Recombinant Human papillomavirus 11 Protein E7 is expressed in E. coli and covers the complete protein sequence from amino acids 1-98. The protein carries an N-terminal 10xHis-tag and a C-terminal Myc-tag, which helps with both purification and detection processes. SDS-PAGE analysis shows the protein achieves greater than 90% purity, which appears to support reliable performance in research settings. This protein is for research use only.

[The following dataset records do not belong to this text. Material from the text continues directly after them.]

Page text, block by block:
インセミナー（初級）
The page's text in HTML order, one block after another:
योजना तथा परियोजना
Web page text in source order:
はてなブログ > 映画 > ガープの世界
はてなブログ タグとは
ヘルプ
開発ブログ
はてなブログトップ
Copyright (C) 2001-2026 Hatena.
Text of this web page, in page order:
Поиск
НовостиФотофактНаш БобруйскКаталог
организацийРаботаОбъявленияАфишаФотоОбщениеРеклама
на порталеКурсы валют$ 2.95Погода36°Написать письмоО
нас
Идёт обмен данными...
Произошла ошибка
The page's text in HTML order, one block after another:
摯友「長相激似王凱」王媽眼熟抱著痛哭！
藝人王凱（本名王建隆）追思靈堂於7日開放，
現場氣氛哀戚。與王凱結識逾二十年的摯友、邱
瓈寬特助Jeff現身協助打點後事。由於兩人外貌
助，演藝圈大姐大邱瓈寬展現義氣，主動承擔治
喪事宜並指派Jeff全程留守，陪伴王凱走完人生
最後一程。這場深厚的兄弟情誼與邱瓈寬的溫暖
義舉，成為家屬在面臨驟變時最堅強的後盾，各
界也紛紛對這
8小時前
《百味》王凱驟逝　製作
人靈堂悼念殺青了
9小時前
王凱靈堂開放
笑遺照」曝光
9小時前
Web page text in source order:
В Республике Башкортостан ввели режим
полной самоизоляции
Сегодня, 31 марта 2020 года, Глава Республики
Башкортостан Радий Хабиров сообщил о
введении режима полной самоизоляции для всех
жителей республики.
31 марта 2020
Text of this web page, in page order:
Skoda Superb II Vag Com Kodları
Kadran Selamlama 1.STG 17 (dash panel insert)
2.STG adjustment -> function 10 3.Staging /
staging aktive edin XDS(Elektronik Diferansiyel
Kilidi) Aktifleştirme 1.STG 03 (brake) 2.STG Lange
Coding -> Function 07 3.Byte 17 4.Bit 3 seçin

HPV11 Protein E7 plays what seems to be a central role in studying how viruses interact with their host cells. E7 disrupts normal cellular control mechanisms, particularly those involved in cell cycle regulation. Its ability to alter host cell functions makes it an important research target for scientists trying to understand viral disease development and explore possible treatments.
Potential Applications
Note: The applications listed below are based on what we know about this protein's biological functions, published research, and experience from experts in the field. However, we haven't fully tested all of these applications ourselves yet. We'd recommend running some preliminary tests first to make sure they work for your specific research goals.

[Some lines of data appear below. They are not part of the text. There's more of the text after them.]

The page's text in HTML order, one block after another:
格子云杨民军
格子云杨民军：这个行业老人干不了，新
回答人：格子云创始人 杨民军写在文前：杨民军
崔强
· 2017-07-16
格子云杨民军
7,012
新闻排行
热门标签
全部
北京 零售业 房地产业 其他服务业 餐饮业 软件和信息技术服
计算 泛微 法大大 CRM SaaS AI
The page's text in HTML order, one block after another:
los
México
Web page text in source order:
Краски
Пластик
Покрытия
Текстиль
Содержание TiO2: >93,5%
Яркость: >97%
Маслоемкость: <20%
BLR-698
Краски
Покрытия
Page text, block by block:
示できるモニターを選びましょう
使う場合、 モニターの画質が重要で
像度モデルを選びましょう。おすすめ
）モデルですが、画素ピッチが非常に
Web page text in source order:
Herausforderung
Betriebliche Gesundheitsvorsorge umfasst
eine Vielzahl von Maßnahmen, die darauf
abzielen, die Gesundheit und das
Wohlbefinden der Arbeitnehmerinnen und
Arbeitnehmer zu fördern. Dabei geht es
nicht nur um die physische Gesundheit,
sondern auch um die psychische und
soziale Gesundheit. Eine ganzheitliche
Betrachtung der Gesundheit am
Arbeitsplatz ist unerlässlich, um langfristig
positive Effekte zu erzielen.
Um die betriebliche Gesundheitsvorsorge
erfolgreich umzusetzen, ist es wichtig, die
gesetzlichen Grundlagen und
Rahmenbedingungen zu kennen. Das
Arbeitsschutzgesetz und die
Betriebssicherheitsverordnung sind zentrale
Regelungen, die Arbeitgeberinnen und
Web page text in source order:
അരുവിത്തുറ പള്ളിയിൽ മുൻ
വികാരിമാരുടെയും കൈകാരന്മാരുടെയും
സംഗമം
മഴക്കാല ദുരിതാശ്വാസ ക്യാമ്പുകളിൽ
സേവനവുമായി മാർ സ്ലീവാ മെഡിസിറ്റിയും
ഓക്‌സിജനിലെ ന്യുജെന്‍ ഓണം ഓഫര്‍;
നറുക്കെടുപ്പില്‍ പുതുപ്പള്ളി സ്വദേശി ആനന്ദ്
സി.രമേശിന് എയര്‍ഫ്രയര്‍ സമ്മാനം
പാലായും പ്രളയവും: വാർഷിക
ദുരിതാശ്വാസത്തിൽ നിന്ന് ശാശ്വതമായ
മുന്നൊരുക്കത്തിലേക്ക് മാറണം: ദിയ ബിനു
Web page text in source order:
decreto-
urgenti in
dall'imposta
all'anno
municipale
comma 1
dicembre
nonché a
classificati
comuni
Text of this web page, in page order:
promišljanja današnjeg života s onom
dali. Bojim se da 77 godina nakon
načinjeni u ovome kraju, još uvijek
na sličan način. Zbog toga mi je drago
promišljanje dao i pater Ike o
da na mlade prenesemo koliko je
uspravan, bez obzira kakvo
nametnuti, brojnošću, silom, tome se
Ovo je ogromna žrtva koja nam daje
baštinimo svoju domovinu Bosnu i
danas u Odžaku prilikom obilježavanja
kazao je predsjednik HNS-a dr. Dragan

Human papillomavirus 11 Protein E7 is an oncoprotein that requires precise folding, proper zinc-binding domain formation (via two CXXC motifs), and specific tertiary structure for its functional activity in cell transformation and binding to host proteins like Rb. The E. coli expression system cannot provide the eukaryotic folding environment, and more critically, cannot support the zinc incorporation essential for E7's structural stability and function. The dual N-terminal 10xHis-tag and C-terminal Myc-tag may cause steric interference with the protein's functional domains. While the full-length protein (1-98aa) contains all functional residues, the probability of correct folding with functional bioactivity is extremely low without experimental validation of zinc incorporation and proper tertiary structure.
1. Antibody Development and Validation
This application is highly suitable as antibody development relies on antigenic sequence recognition rather than functional protein folding. The full-length protein provides comprehensive epitope coverage for generating E7-specific antibodies. However, antibodies may not recognize conformational epitopes of the native, zinc-bound E7 protein.
2. Biochemical Characterization and Structural Studies
Basic biophysical analysis can be performed, but will not reflect native E7 structure. Techniques like circular dichroism spectroscopy may assess secondary structure, but the lack of zinc incorporation means the protein will not adopt its native conformation. Results will describe an artificial construct rather than the physiological oncoprotein.
3. ELISA-Based Detection Assay Development
This application is feasible but has limitations. ELISA development relies on antigenic recognition, but the misfolded protein may not present native conformational epitopes, potentially reducing assay sensitivity for detecting antibodies against physiological E7.
Final Recommendation & Action Plan
This E. coli-expressed HPV11 E7 with dual tags is unsuitable for functional studies due to the essential requirement for zinc incorporation that cannot be met in this expression system. The protein will lack the proper zinc-binding and tertiary structure necessary for authentic oncoprotein function. Applications 1 and 3 can proceed, but with awareness that they will primarily target linear epitopes. Application 2 provides only a basic characterization of the misfolded protein. For reliable E7 research, use mammalian-expressed protein with verified zinc incorporation or implement refolding protocols with zinc supplementation followed by rigorous functional validation.